» Data provided
^^^^^^^^^^^^^^^^
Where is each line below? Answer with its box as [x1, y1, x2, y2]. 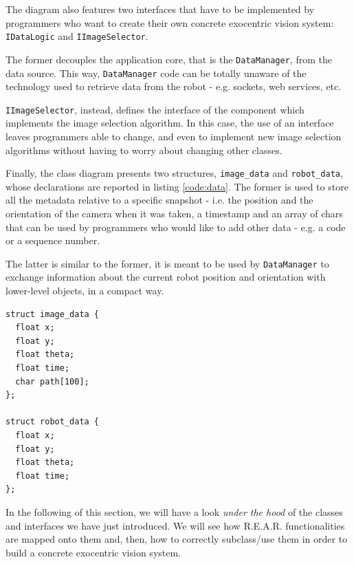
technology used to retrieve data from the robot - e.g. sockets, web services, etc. [5, 79, 342, 94]
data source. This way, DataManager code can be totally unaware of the [5, 65, 307, 80]
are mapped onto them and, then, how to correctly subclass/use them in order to [5, 532, 348, 546]
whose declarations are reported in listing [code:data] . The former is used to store [5, 179, 349, 193]
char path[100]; [15, 376, 89, 387]
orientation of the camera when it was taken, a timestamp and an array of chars [5, 206, 343, 221]
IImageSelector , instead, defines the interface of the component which [5, 102, 305, 116]
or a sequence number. [5, 233, 100, 248]
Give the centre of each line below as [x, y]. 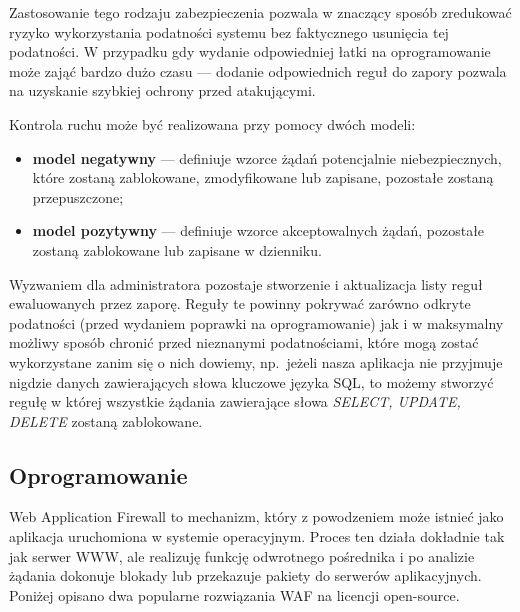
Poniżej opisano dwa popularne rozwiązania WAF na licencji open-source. [234, 594]
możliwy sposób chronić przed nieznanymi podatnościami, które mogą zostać [244, 342]
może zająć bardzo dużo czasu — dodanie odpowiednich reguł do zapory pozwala [258, 70]
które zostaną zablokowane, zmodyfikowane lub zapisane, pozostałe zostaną [263, 177]
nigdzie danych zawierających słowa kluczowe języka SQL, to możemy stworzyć [251, 381]
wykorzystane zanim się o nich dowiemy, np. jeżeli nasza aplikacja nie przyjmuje [256, 361]
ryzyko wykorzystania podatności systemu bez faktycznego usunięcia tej [229, 31]
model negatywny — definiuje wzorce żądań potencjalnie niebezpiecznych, [267, 157]
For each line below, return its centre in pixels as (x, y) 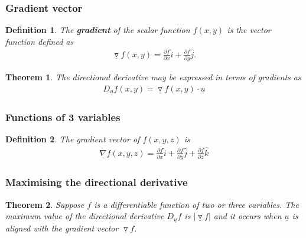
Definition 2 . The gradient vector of (73, 139)
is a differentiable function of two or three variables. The (196, 204)
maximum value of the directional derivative (85, 216)
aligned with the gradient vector (62, 228)
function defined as (40, 41)
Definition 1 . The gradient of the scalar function (98, 30)
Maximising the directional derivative (97, 182)
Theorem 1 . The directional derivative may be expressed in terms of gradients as (153, 77)
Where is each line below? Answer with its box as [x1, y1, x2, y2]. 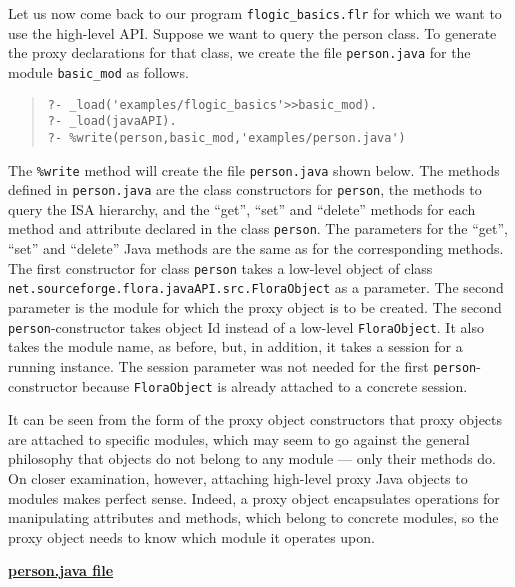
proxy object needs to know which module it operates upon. [8, 526, 375, 547]
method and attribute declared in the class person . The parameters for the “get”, [8, 218, 508, 239]
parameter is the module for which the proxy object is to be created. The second [8, 297, 502, 317]
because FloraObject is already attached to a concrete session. [82, 375, 468, 396]
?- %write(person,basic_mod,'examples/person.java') [47, 130, 406, 145]
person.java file [8, 560, 114, 581]
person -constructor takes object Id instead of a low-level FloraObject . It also [8, 316, 484, 337]
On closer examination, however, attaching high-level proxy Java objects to [8, 467, 468, 488]
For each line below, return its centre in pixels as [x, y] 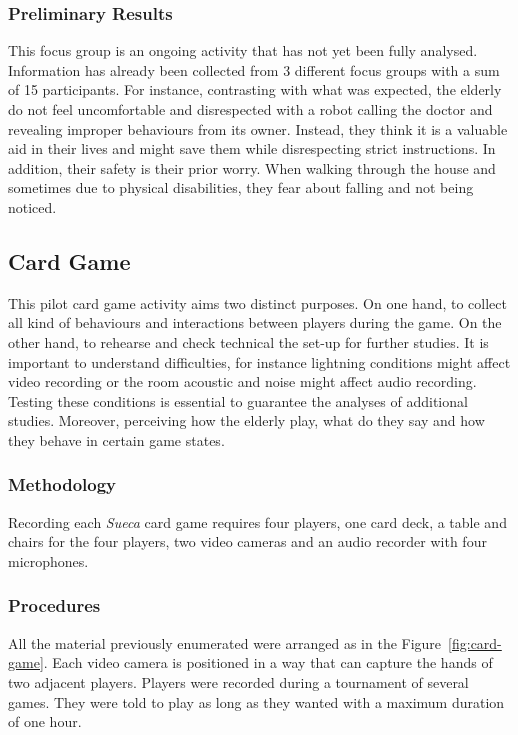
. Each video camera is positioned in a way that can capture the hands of [268, 662]
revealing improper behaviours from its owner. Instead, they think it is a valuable [258, 128]
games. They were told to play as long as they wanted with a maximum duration [256, 701]
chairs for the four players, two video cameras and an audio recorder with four [247, 541]
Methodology [62, 484]
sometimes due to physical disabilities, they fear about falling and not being [241, 187]
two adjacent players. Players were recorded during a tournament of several [238, 681]
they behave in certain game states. [116, 439]
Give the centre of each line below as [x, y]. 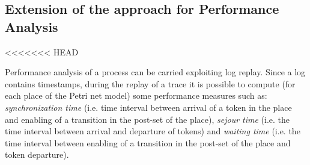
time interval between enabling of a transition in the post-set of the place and [148, 142]
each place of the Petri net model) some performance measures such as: [136, 95]
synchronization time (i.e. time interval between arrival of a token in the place [148, 107]
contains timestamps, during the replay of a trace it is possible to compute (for [150, 83]
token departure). [37, 154]
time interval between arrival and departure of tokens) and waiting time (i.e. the [153, 131]
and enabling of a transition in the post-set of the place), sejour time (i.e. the [147, 119]
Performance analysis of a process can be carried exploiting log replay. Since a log [155, 72]
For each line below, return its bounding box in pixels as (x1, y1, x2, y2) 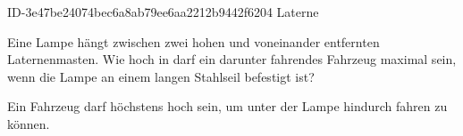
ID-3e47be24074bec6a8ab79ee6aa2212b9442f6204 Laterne (7, 3, 319, 20)
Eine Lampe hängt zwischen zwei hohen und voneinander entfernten (7, 32, 380, 51)
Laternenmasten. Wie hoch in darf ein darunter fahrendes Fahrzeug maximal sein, (7, 50, 457, 68)
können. (7, 114, 50, 132)
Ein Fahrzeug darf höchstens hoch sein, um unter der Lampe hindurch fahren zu (7, 97, 448, 116)
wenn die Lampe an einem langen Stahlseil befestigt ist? (7, 67, 315, 85)
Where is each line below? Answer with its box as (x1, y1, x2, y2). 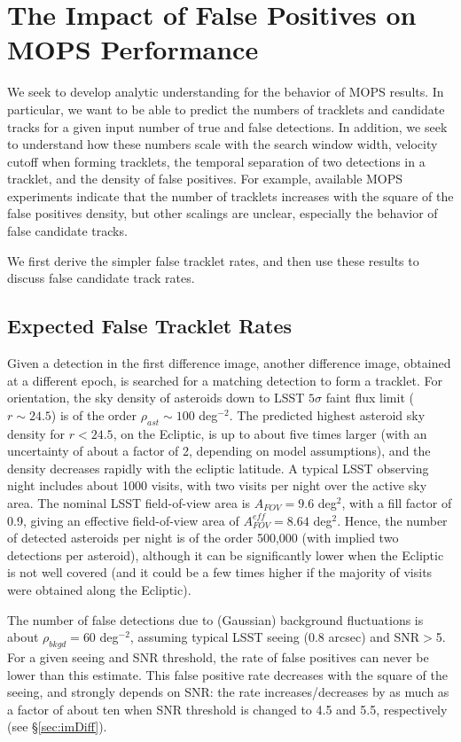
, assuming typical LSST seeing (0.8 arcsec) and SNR (129, 628, 420, 646)
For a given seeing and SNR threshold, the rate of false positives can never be (7, 647, 429, 666)
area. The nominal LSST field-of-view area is (7, 494, 251, 512)
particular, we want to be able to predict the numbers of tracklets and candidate (7, 99, 445, 118)
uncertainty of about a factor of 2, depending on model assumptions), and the (7, 441, 431, 460)
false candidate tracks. (7, 222, 128, 240)
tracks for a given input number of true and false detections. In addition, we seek (7, 117, 448, 136)
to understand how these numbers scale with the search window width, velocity (7, 135, 438, 153)
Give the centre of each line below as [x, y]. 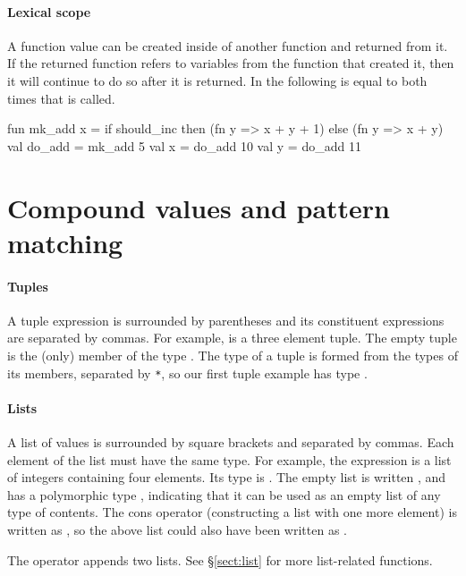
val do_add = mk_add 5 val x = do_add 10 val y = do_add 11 [184, 145]
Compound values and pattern [199, 207]
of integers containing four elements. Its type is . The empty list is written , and [227, 477]
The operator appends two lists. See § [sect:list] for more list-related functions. [220, 559]
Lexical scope [49, 11]
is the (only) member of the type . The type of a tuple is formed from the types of [233, 355]
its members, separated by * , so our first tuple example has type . [187, 373]
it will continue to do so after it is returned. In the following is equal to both [217, 80]
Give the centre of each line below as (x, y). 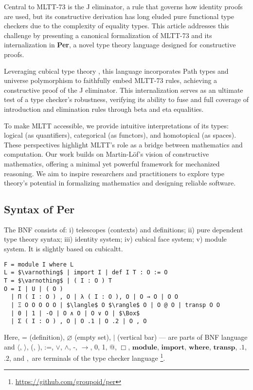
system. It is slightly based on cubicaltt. (63, 249)
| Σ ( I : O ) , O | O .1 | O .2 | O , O (79, 321)
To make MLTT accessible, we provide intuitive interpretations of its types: (116, 125)
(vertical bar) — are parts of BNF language (182, 337)
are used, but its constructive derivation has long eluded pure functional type (119, 16)
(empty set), (93, 337)
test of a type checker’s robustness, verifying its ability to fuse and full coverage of (126, 99)
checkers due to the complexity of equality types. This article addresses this (117, 26)
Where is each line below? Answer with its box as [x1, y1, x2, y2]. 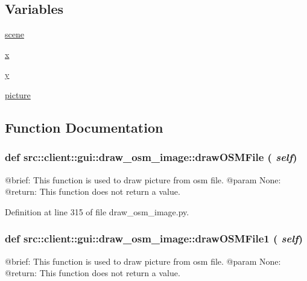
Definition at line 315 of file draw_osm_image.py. [5, 205, 189, 218]
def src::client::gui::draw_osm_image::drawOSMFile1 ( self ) [5, 231, 303, 246]
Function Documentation [5, 118, 163, 136]
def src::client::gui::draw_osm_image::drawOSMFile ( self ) [5, 150, 297, 165]
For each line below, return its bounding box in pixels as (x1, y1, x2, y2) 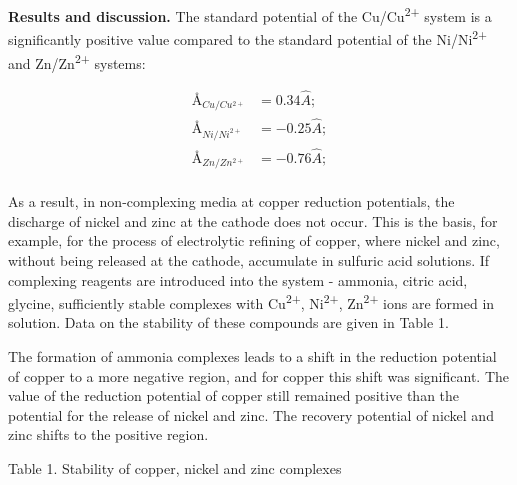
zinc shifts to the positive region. (8, 424, 209, 445)
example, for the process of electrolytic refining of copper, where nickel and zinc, (8, 230, 500, 251)
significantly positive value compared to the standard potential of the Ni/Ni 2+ (8, 26, 488, 49)
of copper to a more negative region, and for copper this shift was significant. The (8, 365, 510, 386)
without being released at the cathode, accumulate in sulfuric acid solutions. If (8, 249, 490, 270)
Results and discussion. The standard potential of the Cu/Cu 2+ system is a (8, 3, 492, 26)
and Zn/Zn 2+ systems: (8, 49, 146, 73)
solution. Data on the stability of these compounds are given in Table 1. (8, 312, 449, 333)
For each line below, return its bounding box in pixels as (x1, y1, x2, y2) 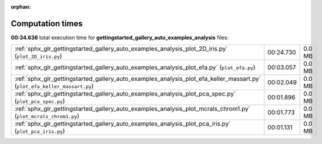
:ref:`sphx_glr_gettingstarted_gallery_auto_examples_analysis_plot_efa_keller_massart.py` (14, 75, 261, 83)
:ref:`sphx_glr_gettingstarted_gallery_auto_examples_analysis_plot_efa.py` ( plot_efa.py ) (14, 63, 256, 71)
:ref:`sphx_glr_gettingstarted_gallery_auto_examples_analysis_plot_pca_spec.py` (14, 90, 236, 98)
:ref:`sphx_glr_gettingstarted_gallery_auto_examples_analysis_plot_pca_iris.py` (14, 120, 232, 128)
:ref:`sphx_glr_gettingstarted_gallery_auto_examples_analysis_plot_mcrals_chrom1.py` (14, 105, 251, 113)
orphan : (11, 4, 31, 10)
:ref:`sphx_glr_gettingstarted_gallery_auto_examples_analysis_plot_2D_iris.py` (14, 44, 229, 53)
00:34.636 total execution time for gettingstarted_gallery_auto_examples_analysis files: (11, 34, 229, 41)
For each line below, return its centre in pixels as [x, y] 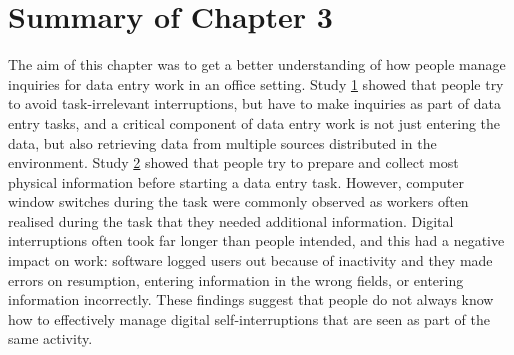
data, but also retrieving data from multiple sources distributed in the [222, 142]
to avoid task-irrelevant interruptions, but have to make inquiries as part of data [254, 103]
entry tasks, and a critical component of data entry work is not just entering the [254, 122]
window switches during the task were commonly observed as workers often [238, 201]
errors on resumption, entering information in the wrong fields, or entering [236, 279]
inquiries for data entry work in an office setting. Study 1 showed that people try [256, 83]
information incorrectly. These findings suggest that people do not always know [251, 299]
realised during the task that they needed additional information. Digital [231, 220]
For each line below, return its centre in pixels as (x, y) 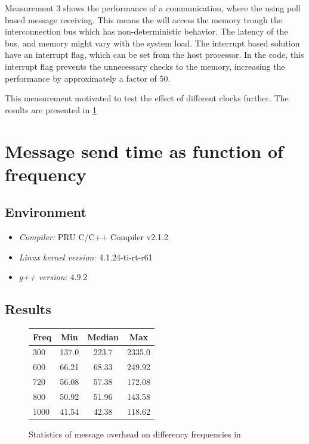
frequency (46, 174)
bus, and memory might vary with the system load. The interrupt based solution (152, 43)
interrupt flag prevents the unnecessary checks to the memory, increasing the (145, 66)
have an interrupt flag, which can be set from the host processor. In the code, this (154, 55)
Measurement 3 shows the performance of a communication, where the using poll (153, 8)
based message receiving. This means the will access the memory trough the (143, 19)
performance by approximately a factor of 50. (88, 78)
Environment (46, 212)
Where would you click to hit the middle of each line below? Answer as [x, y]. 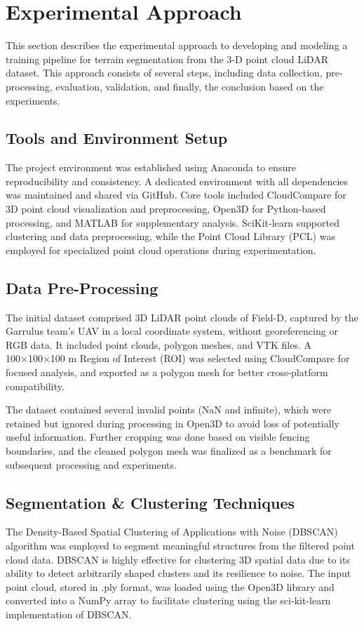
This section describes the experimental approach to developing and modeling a [177, 45]
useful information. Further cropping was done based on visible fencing [158, 437]
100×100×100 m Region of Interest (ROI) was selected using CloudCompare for [178, 358]
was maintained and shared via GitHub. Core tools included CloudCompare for [176, 195]
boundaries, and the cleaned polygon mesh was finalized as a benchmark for [169, 451]
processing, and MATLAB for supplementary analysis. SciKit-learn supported [173, 222]
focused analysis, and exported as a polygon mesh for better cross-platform [167, 372]
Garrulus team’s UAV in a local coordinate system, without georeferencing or [172, 331]
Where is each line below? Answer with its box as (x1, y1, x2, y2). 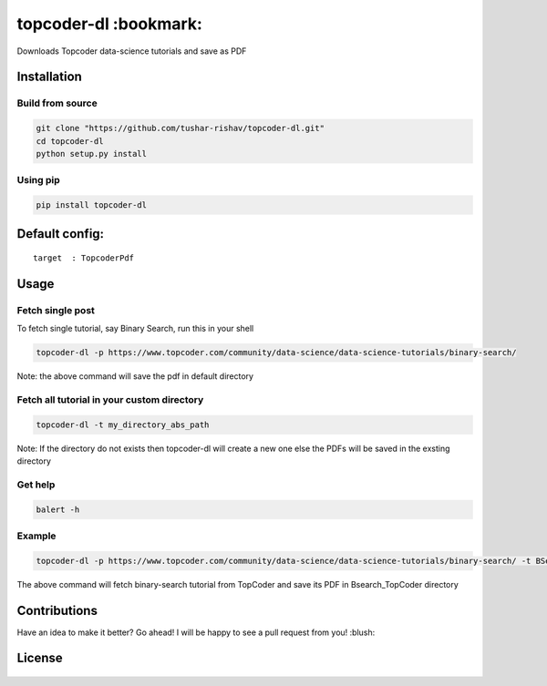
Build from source (16, 97, 98, 109)
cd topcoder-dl (36, 136, 104, 146)
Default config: (16, 226, 105, 241)
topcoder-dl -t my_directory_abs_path (36, 419, 210, 430)
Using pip (16, 174, 61, 187)
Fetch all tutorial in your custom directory (16, 393, 204, 405)
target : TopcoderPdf (33, 253, 135, 263)
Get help (16, 478, 56, 491)
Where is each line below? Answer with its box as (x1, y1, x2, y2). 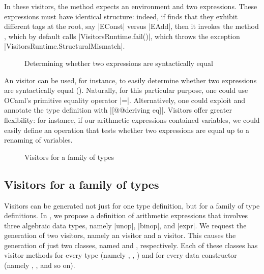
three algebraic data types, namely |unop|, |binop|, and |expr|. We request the (4, 220, 247, 230)
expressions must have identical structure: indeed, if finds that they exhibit (4, 11, 238, 21)
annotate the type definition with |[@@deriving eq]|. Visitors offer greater (4, 105, 232, 115)
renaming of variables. (4, 134, 73, 145)
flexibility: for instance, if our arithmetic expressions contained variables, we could (4, 114, 260, 125)
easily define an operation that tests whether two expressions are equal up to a (4, 124, 250, 135)
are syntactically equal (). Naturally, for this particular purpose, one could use (4, 85, 248, 95)
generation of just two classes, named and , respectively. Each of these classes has (4, 239, 258, 250)
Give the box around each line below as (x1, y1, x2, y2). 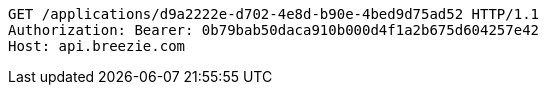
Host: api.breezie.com (8, 38, 186, 54)
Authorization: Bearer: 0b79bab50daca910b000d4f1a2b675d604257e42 (8, 22, 540, 38)
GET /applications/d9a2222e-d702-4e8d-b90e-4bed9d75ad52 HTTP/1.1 (8, 6, 540, 22)
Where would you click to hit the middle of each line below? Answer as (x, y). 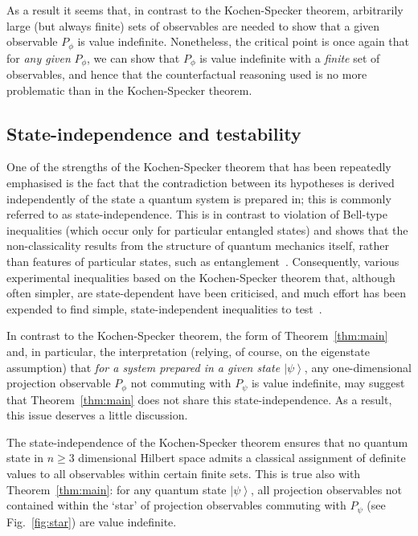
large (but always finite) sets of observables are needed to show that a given (193, 25)
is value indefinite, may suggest (328, 383)
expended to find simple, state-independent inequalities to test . (164, 308)
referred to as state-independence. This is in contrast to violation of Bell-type (197, 214)
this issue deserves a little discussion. (97, 415)
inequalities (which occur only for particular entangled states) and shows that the (207, 229)
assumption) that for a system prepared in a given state (143, 367)
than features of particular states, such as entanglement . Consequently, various (203, 262)
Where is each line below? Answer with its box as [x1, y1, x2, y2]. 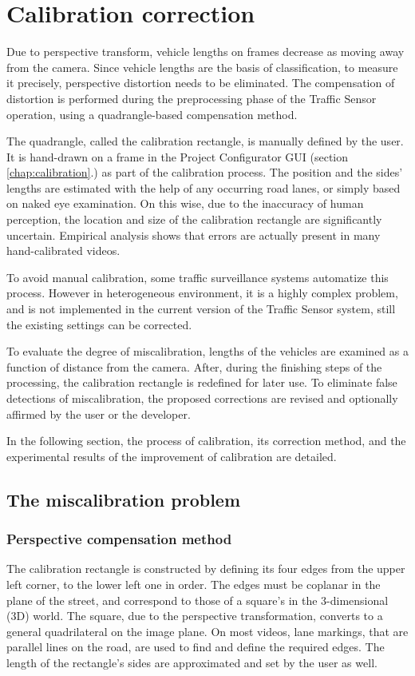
^^^^^^^^^^^^^^^^
» Task instructions
In the data above, start at the line holding "proxy object needs" and stop after the line holding "time interval between enabling"; write out those lines exactly, without pictures.

» Expected answer
proxy object needs to know which module it operates upon. [8, 526, 375, 547]
method and attribute declared in the class person . The parameters for the “get”, [8, 218, 508, 239]
parameter is the module for which the proxy object is to be created. The second [8, 297, 502, 317]
because FloraObject is already attached to a concrete session. [82, 375, 468, 396]
?- %write(person,basic_mod,'examples/person.java') [47, 130, 406, 145]
person.java file [8, 560, 114, 581]
person -constructor takes object Id instead of a low-level FloraObject . It also [8, 316, 484, 337]
On closer examination, however, attaching high-level proxy Java objects to [8, 467, 468, 488]
For each line below, return its centre in pixels as [x, y] 
. Each video camera is positioned in a way that can capture the hands of [268, 662]
revealing improper behaviours from its owner. Instead, they think it is a valuable [258, 128]
games. They were told to play as long as they wanted with a maximum duration [256, 701]
chairs for the four players, two video cameras and an audio recorder with four [247, 541]
Methodology [62, 484]
sometimes due to physical disabilities, they fear about falling and not being [241, 187]
two adjacent players. Players were recorded during a tournament of several [238, 681]
they behave in certain game states. [116, 439]
Give the centre of each line below as [x, y]. 
time interval between enabling of a transition in the post-set of the place and [148, 142]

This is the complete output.